The five terms in the Hamiltonian represent, respectively, the kinetic energies of electrons 1 and 2, the nuclear attractions of electrons 1 and 2, and the repulsive interaction between the two electrons. It is this last contribution which prevents an exact solution of the Schrödinger equation and which accounts for much of the complication in the theory. In seeking an approximation to the ground state, we might first work out the solution in the absence of the 1/r12-term. In the Schrödinger equation thus simplified, we can separate the variables r1 and r2 to reduce the equation to two independent hydrogen-like problems. The ground state wavefunction (not normalized) for this hypothetical helium atom would be

$\psi(\text{r}_1,\text{r}_2)=\psi_{1s}(r_1)\psi_{1s}(r_2)=e^{-Z(r_1+r_2)}\label{4}$

and the energy would equal $$2\times(-Z^2/2)=-4$$ hartrees, compared to the experimental value of $$-2.90$$ hartrees. Neglect of electron repulsion evidently introduces a very large error.

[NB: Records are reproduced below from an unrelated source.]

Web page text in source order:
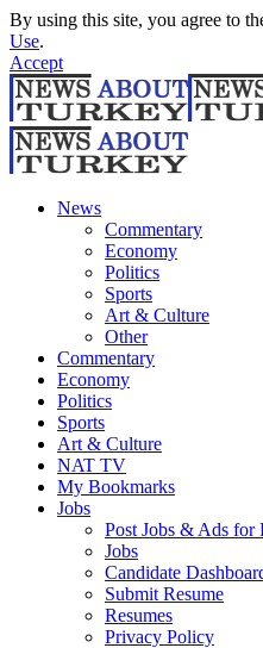
By using this site, you agree to
Use.
Accept
News
Commentary
Economy
Politics
Sports
Art & Culture
Other
Commentary
Economy
Politics
Sports
Art & Culture
NAT TV
My Bookmarks
Jobs
Post Jobs & Ads for
Jobs
Candidate
Submit Resume
Resumes
Privacy Policy
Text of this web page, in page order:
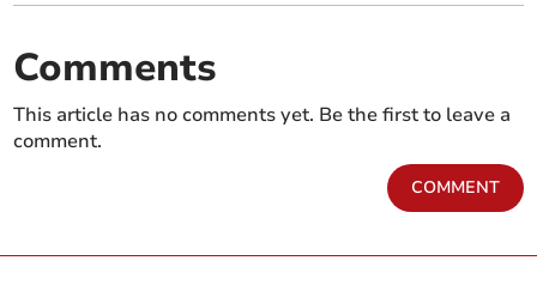
Comments
This article has no comments yet. Be the first to leave a
comment.
COMMENT
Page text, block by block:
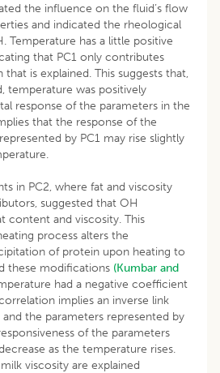
the influence on the fluid’s flow
and indicated the rheological
Temperature has a little positive
that PC1 only contributes
is explained. This suggests that,
temperature was positively
response of the parameters in the
that the response of the
by PC1 may rise slightly
in PC2, where fat and viscosity
suggested that OH
content and viscosity. This
process alters the
of protein upon heating to
these modifications (Kumbar and
had a negative coefficient
implies an inverse link
the parameters represented by
of the parameters
as the temperature rises.
viscosity are explained
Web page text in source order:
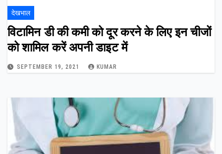
देखभाल
विटामिन डी की कमी को दूर करने के लिए इन चीजों
को शामिल करें अपनी डाइट में
SEPTEMBER 19, 2021 KUMAR

A significantly improved result can be obtained with the functional form ( Equation $$\ref{4}$$), but with Z replaced by a adjustable parameter $$\alpha$$, thus:

$\tilde{\psi}(r_1,r_2)=e^{-\alpha(r_1+r_2)}\label{5}$

Using this function in the variational principle [cf. Eq (4.53)], we have

$\tilde{E}=\dfrac{\int\psi(r_1,r_2)\hat{H}\psi(r_1,r_2)d\tau_1\tau_2}{\int\psi(r_1,r_2)\psi(r_1,r_2)d\tau_1d\tau_2}\label{6}$

where $$\hat{H}$$ is the full Hamiltonian as in Equation $$\ref{3}$$, including the $$1/r_{12}$$-term. The expectation values of the five parts of the Hamiltonian work out to

$\left\langle-\dfrac{1}{2}\nabla^2_1\right\rangle=\left\langle-\dfrac{1}{2}\nabla^2_2\right\rangle=\dfrac{\alpha^2}{2}$

$\left\langle-\dfrac{Z}{r_1}\right\rangle=\left\langle-\dfrac{Z}{r_2}\right\rangle=-Z\alpha, \left\langle\dfrac{1}{r_{12}}\right\rangle=\dfrac{5}{8}\alpha\label{7}$

The sum of the integrals in Equation $$\ref{7}$$ gives the variational energy

$\tilde{E}(\alpha)=\alpha^2-2Z\alpha+\dfrac{5}{8}\alpha\label{8}$

This will be always be an upper bound for the true ground-state energy. We can optimize our result by finding the value of $$\alpha$$ which minimizes the energy (Equation $$\ref{8}$$). We find

$\dfrac{d\tilde{E}}{d\alpha}=2\alpha-2Z+\dfrac{5}{8}=0\label{9}$

giving the optimal value

$\alpha=Z-\dfrac{5}{16}\label{10}$

This can be given a physical interpretation, noting that the parameter $$\alpha$$ in the wavefunction (Equation $$\ref{5}$$) represents an effective nuclear charge. Each electron partially shields the other electron from the positively-charged nucleus by an amount equivalent to $$5/8$$ of an electron charge. Substituting  Equation $$\ref{10}$$ into  Equation $$\ref{8}$$, we obtain the optimized approximation to the energy

$\tilde{E}=-\left(Z-\dfrac{5}{16}\right)^2\label{11}$

For helium ($$Z = 2$$), this gives $$-2.84765$$ hartrees, an error of about $$2\%$$ $$(E_0 = -2.90372)$$. Note that the inequality $$\tilde{E} > E_0$$ applies in an algebraic sense.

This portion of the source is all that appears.